- Extracted entries
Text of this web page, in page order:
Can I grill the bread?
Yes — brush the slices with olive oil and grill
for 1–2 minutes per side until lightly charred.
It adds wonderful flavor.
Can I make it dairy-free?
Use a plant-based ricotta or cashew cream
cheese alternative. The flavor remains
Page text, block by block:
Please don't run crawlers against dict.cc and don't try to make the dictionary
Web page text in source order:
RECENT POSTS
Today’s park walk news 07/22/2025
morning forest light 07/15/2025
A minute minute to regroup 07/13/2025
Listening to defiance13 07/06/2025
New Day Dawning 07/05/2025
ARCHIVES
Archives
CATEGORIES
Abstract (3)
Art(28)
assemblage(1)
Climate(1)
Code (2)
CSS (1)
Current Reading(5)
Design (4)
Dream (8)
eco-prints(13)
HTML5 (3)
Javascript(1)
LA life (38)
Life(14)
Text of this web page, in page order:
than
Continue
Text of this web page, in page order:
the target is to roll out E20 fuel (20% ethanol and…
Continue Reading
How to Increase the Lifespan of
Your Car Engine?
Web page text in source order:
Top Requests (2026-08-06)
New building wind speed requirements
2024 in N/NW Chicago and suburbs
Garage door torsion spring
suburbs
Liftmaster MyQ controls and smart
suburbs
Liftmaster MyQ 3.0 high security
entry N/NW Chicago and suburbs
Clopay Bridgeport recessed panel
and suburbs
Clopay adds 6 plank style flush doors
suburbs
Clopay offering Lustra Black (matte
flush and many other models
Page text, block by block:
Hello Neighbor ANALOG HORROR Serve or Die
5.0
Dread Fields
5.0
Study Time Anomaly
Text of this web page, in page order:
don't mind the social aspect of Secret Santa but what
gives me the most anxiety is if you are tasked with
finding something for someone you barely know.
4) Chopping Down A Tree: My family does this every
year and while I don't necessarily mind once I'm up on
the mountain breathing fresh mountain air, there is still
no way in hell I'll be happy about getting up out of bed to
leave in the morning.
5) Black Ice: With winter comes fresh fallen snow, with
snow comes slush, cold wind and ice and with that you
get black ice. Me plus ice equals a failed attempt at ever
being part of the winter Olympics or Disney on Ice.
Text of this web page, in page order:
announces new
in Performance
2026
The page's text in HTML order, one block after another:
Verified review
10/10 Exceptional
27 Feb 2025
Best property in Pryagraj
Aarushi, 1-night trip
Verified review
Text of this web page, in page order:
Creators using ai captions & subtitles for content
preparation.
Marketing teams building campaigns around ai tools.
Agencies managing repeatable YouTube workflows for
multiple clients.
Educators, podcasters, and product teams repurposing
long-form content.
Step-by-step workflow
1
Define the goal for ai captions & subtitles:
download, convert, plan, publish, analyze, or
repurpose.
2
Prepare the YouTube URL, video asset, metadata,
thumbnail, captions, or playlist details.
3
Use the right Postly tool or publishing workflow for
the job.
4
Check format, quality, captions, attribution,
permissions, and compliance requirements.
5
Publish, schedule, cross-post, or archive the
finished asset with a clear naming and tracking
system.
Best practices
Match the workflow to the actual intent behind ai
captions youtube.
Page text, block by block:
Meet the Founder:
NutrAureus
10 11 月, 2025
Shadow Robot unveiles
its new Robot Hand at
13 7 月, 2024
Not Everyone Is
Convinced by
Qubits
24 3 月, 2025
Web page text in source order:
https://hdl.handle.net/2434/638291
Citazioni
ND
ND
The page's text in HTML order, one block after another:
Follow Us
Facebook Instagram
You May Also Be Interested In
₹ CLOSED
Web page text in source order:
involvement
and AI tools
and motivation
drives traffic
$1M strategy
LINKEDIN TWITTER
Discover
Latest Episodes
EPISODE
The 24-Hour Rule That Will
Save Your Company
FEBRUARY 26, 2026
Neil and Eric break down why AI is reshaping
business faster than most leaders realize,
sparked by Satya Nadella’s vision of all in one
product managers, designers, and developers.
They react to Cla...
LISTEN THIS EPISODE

- Task requirements
Write out the entries verbatim, all of them.

- Output of the task
Text of this web page, in page order:
Can I grill the bread?
Yes — brush the slices with olive oil and grill
for 1–2 minutes per side until lightly charred.
It adds wonderful flavor.
Can I make it dairy-free?
Use a plant-based ricotta or cashew cream
cheese alternative. The flavor remains
Page text, block by block:
Please don't run crawlers against dict.cc and don't try to make the dictionary
Web page text in source order:
RECENT POSTS
Today’s park walk news 07/22/2025
morning forest light 07/15/2025
A minute minute to regroup 07/13/2025
Listening to defiance13 07/06/2025
New Day Dawning 07/05/2025
ARCHIVES
Archives
CATEGORIES
Abstract (3)
Art(28)
assemblage(1)
Climate(1)
Code (2)
CSS (1)
Current Reading(5)
Design (4)
Dream (8)
eco-prints(13)
HTML5 (3)
Javascript(1)
LA life (38)
Life(14)
Text of this web page, in page order:
than
Continue
Text of this web page, in page order:
the target is to roll out E20 fuel (20% ethanol and…
Continue Reading
How to Increase the Lifespan of
Your Car Engine?
Web page text in source order:
Top Requests (2026-08-06)
New building wind speed requirements
2024 in N/NW Chicago and suburbs
Garage door torsion spring
suburbs
Liftmaster MyQ controls and smart
suburbs
Liftmaster MyQ 3.0 high security
entry N/NW Chicago and suburbs
Clopay Bridgeport recessed panel
and suburbs
Clopay adds 6 plank style flush doors
suburbs
Clopay offering Lustra Black (matte
flush and many other models
Page text, block by block:
Hello Neighbor ANALOG HORROR Serve or Die
5.0
Dread Fields
5.0
Study Time Anomaly
Text of this web page, in page order:
don't mind the social aspect of Secret Santa but what
gives me the most anxiety is if you are tasked with
finding something for someone you barely know.
4) Chopping Down A Tree: My family does this every
year and while I don't necessarily mind once I'm up on
the mountain breathing fresh mountain air, there is still
no way in hell I'll be happy about getting up out of bed to
leave in the morning.
5) Black Ice: With winter comes fresh fallen snow, with
snow comes slush, cold wind and ice and with that you
get black ice. Me plus ice equals a failed attempt at ever
being part of the winter Olympics or Disney on Ice.
Text of this web page, in page order:
announces new
in Performance
2026
The page's text in HTML order, one block after another:
Verified review
10/10 Exceptional
27 Feb 2025
Best property in Pryagraj
Aarushi, 1-night trip
Verified review
Text of this web page, in page order:
Creators using ai captions & subtitles for content
preparation.
Marketing teams building campaigns around ai tools.
Agencies managing repeatable YouTube workflows for
multiple clients.
Educators, podcasters, and product teams repurposing
long-form content.
Step-by-step workflow
1
Define the goal for ai captions & subtitles:
download, convert, plan, publish, analyze, or
repurpose.
2
Prepare the YouTube URL, video asset, metadata,
thumbnail, captions, or playlist details.
3
Use the right Postly tool or publishing workflow for
the job.
4
Check format, quality, captions, attribution,
permissions, and compliance requirements.
5
Publish, schedule, cross-post, or archive the
finished asset with a clear naming and tracking
system.
Best practices
Match the workflow to the actual intent behind ai
captions youtube.
Page text, block by block:
Meet the Founder:
NutrAureus
10 11 月, 2025
Shadow Robot unveiles
its new Robot Hand at
13 7 月, 2024
Not Everyone Is
Convinced by
Qubits
24 3 月, 2025
Web page text in source order:
https://hdl.handle.net/2434/638291
Citazioni
ND
ND
The page's text in HTML order, one block after another:
Follow Us
Facebook Instagram
You May Also Be Interested In
₹ CLOSED
Web page text in source order:
involvement
and AI tools
and motivation
drives traffic
$1M strategy
LINKEDIN TWITTER
Discover
Latest Episodes
EPISODE
The 24-Hour Rule That Will
Save Your Company
FEBRUARY 26, 2026
Neil and Eric break down why AI is reshaping
business faster than most leaders realize,
sparked by Satya Nadella’s vision of all in one
product managers, designers, and developers.
They react to Cla...
LISTEN THIS EPISODE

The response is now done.